> [Exercise prompt]:
Where does the word "hall" occur in the entries below? Copy every line that has it.

> [Records for the task]:
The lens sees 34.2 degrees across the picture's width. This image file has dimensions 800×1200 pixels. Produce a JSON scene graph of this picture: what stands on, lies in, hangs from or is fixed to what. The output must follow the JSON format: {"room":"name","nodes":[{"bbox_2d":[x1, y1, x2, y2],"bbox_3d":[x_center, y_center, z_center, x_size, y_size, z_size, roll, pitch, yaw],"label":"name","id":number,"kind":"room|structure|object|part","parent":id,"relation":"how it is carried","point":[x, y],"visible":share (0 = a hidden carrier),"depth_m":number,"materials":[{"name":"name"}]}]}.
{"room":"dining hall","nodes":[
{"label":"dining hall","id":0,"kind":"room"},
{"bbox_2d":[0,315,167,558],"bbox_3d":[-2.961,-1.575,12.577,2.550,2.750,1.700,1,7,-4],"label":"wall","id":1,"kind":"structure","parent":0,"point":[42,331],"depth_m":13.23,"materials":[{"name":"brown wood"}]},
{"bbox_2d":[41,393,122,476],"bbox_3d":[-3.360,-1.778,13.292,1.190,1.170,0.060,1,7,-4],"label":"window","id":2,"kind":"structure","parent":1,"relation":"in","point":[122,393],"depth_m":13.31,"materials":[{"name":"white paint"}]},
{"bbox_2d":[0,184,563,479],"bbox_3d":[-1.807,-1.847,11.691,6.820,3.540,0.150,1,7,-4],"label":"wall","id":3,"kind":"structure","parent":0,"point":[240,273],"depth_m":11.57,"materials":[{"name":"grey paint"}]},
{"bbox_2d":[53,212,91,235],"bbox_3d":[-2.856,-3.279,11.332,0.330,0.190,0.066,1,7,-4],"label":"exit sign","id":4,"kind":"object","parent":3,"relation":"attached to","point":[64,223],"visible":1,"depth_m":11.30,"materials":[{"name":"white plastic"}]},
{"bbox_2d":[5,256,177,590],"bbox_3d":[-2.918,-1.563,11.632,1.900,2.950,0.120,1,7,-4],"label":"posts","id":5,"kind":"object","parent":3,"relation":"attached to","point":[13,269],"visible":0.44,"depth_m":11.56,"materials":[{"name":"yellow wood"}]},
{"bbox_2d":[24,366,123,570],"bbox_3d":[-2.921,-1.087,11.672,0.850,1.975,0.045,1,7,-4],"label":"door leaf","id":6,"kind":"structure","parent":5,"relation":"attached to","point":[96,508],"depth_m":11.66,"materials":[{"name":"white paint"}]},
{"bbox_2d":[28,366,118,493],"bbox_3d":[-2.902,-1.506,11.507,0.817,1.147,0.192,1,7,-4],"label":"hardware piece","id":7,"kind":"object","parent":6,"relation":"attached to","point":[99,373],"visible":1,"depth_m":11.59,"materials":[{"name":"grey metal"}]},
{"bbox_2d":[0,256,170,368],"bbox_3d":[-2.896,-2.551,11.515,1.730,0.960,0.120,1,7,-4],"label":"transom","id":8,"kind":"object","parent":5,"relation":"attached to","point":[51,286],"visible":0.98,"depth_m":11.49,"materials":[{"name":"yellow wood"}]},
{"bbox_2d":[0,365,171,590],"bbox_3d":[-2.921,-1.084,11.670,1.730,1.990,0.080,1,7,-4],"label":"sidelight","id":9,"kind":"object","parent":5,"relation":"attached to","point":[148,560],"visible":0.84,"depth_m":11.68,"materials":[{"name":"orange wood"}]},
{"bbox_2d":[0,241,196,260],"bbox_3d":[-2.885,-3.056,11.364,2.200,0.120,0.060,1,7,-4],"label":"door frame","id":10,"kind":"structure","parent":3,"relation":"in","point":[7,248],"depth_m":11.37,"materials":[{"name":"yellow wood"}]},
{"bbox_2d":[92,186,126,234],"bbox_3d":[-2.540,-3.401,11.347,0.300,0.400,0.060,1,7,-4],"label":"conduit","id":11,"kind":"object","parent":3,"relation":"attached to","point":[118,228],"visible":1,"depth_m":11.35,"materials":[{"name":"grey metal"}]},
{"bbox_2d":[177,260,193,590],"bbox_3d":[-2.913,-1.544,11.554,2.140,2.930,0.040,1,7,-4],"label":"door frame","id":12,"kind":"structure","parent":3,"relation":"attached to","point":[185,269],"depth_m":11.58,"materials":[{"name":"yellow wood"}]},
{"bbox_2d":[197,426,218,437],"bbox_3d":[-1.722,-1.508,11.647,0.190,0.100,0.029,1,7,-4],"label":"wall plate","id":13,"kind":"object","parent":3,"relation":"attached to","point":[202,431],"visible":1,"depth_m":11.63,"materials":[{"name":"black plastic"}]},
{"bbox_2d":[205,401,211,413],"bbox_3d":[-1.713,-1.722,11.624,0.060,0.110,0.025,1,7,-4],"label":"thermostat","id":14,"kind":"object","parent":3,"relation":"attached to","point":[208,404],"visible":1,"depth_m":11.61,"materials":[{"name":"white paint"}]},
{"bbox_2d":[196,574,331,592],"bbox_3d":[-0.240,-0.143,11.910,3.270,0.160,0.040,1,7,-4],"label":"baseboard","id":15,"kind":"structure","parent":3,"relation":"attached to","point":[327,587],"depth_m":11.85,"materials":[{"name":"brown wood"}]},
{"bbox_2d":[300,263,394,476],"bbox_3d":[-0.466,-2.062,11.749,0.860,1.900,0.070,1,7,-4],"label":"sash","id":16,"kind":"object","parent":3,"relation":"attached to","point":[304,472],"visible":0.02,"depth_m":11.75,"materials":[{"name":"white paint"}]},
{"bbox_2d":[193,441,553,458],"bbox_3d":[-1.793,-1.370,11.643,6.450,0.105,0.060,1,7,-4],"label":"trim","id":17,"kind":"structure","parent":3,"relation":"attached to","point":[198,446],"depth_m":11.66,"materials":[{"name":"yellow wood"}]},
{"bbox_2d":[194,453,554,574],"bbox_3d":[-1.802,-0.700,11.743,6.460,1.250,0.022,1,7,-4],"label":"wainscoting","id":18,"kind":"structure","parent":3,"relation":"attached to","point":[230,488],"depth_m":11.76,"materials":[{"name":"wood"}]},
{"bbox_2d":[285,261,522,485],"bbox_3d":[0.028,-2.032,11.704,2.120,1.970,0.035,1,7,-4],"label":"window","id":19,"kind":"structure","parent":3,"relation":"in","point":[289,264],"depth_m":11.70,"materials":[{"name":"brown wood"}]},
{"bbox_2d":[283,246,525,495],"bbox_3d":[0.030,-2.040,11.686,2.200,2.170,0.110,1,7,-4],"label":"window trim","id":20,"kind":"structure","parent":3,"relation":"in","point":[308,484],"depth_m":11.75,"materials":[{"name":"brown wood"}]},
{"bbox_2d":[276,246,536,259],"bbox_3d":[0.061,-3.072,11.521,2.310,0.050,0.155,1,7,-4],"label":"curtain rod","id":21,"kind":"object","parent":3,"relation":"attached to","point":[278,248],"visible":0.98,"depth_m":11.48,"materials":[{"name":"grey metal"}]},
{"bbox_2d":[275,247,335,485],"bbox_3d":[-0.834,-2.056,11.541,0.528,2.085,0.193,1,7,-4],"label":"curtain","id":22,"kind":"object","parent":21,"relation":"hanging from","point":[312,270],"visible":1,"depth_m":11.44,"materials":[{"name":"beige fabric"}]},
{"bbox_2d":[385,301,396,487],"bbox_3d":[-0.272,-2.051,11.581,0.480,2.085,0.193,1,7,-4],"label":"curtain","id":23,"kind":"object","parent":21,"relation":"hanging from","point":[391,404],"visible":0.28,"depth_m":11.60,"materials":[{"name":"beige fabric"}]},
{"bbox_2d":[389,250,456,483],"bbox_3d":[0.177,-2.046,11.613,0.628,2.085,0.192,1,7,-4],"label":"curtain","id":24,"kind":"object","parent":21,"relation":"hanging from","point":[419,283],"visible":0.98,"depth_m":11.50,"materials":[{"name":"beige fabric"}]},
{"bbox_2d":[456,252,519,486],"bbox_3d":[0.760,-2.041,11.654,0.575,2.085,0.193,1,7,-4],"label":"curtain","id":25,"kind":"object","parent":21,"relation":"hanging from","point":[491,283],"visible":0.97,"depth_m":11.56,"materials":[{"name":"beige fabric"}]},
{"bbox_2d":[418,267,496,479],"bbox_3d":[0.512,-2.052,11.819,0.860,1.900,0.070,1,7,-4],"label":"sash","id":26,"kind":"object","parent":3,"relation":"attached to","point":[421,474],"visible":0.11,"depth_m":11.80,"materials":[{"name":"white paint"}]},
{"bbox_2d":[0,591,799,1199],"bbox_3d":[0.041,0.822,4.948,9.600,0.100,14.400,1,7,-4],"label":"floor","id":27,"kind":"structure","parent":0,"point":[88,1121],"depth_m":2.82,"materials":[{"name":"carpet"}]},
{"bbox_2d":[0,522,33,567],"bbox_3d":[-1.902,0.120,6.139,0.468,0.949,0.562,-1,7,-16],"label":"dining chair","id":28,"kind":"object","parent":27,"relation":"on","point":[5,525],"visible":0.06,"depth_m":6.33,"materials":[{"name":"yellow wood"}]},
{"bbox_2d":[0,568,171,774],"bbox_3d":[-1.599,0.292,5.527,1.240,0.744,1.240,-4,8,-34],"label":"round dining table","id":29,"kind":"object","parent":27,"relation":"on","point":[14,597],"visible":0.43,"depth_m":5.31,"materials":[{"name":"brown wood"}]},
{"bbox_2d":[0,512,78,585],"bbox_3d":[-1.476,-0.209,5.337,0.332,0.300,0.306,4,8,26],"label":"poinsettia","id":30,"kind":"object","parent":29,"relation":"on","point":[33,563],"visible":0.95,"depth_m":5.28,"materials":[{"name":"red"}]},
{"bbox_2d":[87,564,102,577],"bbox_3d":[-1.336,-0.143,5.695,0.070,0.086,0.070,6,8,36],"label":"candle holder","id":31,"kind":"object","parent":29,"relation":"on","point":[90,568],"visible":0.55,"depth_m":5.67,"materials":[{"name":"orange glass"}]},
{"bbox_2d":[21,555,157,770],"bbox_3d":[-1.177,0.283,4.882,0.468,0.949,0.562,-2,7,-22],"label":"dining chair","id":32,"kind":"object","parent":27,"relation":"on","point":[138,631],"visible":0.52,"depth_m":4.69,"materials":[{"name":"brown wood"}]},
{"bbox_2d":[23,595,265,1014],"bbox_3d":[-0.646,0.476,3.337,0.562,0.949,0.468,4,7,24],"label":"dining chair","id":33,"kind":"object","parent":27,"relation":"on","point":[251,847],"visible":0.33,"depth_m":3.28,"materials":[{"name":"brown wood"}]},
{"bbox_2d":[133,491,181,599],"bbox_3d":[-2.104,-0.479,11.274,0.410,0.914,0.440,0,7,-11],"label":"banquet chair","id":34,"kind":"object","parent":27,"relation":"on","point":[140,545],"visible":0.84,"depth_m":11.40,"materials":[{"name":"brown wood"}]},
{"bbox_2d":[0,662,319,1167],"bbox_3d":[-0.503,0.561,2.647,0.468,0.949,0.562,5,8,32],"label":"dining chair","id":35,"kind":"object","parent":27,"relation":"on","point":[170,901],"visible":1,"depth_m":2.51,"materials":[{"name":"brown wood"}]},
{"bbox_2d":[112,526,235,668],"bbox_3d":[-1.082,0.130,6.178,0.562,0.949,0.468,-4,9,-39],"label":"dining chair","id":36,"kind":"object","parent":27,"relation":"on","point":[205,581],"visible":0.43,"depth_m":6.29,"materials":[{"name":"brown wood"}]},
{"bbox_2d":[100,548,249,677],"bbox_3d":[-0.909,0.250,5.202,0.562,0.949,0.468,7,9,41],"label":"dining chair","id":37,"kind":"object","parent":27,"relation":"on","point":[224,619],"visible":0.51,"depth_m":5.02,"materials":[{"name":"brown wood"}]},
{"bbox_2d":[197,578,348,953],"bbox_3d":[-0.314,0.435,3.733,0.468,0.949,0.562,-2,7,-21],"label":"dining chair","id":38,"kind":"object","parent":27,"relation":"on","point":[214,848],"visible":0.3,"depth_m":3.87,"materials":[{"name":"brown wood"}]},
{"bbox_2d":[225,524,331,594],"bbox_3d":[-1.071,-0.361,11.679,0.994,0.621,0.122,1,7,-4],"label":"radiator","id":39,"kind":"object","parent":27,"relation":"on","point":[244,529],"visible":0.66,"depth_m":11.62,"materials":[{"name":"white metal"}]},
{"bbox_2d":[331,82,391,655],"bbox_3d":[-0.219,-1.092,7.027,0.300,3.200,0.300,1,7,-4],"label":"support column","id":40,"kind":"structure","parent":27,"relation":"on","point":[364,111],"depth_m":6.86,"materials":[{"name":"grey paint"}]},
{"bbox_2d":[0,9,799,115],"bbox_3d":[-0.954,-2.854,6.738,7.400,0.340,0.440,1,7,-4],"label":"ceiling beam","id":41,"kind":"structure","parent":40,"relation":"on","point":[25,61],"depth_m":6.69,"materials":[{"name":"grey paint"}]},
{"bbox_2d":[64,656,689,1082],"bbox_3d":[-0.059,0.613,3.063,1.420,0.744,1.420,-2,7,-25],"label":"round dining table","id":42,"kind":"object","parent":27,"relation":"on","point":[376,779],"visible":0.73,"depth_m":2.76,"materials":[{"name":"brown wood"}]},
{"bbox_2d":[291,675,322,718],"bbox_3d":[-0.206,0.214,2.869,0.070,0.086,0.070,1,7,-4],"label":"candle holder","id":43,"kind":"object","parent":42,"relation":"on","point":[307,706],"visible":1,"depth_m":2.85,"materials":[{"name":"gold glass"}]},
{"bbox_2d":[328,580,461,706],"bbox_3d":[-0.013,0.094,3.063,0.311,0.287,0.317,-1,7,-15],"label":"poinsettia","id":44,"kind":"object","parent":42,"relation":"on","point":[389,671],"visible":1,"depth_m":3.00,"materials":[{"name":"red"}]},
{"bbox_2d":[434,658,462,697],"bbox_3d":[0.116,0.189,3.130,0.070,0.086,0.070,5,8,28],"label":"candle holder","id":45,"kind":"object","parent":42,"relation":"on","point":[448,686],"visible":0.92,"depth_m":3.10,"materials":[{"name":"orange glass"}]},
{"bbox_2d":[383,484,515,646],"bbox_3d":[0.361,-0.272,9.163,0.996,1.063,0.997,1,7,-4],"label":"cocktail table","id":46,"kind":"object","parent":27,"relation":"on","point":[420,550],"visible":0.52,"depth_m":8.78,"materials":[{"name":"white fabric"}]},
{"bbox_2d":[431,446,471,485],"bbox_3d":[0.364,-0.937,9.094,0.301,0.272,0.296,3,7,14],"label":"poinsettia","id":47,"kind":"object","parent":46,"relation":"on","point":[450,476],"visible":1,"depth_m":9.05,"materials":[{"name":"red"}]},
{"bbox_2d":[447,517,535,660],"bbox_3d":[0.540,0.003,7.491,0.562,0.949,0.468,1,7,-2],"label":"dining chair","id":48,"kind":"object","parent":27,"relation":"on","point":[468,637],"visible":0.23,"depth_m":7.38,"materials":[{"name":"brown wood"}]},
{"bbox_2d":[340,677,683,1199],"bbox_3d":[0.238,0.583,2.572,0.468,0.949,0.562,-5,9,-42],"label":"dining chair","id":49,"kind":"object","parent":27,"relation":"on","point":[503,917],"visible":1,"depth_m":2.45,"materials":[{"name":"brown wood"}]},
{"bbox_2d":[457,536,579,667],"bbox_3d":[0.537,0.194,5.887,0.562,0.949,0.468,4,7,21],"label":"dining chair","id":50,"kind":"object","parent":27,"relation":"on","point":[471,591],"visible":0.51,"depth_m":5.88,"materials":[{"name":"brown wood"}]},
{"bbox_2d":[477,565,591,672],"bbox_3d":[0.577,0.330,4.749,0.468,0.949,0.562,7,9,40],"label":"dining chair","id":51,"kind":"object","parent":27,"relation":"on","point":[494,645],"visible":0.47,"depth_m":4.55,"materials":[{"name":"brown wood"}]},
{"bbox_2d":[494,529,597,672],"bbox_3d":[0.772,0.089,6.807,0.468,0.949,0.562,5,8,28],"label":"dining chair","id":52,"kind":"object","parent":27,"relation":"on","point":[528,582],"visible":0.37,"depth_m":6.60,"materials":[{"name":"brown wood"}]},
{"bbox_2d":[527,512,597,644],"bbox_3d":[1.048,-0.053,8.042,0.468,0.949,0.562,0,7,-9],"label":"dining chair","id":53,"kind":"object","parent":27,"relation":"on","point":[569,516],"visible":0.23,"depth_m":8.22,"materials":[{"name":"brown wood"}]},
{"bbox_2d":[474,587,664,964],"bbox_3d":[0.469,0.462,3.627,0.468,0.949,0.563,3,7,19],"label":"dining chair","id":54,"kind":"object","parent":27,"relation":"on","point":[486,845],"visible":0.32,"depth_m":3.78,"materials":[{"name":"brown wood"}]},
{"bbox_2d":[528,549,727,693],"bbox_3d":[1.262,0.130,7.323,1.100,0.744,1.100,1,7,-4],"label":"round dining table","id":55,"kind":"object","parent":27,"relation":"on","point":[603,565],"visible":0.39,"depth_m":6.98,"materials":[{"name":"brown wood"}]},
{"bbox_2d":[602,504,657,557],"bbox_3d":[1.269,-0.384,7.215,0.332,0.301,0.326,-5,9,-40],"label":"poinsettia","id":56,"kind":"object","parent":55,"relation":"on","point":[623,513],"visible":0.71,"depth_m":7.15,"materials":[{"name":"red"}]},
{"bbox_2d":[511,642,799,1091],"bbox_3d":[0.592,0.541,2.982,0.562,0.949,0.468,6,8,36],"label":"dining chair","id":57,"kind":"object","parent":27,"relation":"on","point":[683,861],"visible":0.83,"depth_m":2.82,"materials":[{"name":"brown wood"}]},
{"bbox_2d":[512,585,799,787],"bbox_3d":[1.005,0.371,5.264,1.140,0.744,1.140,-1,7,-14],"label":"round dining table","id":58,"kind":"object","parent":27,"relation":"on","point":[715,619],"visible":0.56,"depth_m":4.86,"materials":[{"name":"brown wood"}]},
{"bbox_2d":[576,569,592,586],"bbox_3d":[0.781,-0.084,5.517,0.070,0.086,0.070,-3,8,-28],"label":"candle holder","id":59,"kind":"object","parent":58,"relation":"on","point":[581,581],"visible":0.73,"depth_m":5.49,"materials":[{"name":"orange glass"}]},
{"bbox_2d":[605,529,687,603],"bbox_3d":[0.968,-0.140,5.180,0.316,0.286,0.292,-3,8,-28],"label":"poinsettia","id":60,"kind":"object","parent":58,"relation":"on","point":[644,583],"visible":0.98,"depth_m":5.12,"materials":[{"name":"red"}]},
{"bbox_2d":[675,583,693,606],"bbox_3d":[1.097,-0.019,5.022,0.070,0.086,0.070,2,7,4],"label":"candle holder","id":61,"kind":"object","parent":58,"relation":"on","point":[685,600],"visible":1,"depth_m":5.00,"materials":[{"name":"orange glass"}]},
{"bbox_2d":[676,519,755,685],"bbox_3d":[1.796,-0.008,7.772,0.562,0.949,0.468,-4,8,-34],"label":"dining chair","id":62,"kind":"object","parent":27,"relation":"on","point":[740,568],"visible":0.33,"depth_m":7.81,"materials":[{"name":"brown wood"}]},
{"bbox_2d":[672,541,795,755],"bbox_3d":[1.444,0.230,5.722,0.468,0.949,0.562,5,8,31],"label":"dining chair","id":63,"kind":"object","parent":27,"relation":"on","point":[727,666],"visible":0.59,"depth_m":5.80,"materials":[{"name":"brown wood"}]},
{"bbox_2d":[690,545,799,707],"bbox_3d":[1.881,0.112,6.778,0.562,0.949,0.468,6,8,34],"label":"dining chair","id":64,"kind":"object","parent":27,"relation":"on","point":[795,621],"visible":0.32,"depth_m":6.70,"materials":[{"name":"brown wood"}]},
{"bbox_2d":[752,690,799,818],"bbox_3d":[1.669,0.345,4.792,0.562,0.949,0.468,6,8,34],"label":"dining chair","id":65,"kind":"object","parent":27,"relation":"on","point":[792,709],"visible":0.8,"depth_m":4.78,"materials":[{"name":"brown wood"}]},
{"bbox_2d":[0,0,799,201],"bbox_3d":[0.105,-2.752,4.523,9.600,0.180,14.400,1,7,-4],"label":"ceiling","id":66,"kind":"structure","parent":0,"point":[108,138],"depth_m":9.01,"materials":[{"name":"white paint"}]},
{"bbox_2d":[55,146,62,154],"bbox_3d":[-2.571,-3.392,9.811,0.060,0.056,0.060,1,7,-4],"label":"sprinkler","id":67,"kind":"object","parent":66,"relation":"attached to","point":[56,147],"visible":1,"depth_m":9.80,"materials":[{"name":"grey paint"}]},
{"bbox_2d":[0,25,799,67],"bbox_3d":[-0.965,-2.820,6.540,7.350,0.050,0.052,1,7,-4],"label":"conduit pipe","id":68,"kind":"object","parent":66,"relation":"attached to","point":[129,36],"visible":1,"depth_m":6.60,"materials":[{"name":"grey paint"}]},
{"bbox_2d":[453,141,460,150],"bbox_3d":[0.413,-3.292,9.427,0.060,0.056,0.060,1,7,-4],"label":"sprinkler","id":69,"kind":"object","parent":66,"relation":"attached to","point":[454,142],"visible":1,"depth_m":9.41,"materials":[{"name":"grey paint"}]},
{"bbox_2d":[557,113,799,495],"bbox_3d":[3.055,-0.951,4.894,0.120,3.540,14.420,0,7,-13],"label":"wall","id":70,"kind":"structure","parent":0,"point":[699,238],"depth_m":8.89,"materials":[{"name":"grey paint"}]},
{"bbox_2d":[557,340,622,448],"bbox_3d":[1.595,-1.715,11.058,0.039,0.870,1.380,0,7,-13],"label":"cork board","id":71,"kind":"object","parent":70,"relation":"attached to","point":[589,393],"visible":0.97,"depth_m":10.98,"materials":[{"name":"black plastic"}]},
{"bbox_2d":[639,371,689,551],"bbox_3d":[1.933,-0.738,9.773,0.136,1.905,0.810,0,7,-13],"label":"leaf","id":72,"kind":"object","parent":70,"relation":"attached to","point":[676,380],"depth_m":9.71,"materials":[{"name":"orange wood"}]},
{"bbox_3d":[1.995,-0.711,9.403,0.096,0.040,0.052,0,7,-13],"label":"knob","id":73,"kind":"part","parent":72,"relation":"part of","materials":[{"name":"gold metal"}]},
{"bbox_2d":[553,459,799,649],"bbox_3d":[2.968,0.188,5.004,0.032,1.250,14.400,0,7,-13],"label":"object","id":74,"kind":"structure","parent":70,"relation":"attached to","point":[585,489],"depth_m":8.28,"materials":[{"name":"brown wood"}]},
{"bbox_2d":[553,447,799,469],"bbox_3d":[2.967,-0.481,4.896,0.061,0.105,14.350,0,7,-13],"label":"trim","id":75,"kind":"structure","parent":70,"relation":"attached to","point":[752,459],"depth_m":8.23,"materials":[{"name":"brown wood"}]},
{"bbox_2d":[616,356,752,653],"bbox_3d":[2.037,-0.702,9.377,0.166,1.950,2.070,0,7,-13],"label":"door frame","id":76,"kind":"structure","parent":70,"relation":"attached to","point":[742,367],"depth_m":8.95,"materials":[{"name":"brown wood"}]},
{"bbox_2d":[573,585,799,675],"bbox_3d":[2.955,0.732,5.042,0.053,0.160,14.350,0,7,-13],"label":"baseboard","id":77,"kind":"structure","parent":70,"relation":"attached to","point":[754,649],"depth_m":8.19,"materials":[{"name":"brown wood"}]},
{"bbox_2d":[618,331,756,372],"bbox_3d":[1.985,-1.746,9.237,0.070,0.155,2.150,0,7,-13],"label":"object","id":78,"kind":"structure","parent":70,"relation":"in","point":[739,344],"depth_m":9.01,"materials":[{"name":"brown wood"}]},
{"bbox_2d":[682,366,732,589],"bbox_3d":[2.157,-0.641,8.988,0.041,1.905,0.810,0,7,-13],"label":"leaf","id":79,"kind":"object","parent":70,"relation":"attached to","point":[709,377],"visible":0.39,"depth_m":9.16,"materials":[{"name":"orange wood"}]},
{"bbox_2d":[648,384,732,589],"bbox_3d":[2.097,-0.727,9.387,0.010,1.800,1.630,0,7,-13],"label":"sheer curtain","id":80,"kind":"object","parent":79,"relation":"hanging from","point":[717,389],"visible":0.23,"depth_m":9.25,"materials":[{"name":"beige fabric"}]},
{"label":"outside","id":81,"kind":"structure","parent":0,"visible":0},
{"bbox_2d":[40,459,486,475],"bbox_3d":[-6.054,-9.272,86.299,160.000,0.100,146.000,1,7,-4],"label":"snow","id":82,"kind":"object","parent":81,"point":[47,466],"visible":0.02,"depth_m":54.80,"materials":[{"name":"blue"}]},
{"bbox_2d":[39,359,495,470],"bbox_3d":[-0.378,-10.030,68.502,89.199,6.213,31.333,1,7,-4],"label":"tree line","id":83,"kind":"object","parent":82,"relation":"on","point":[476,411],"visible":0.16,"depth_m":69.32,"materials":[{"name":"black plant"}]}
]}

> [Response to the exercise]:
{"room":"dining hall","nodes":[
{"label":"dining hall","id":0,"kind":"room"},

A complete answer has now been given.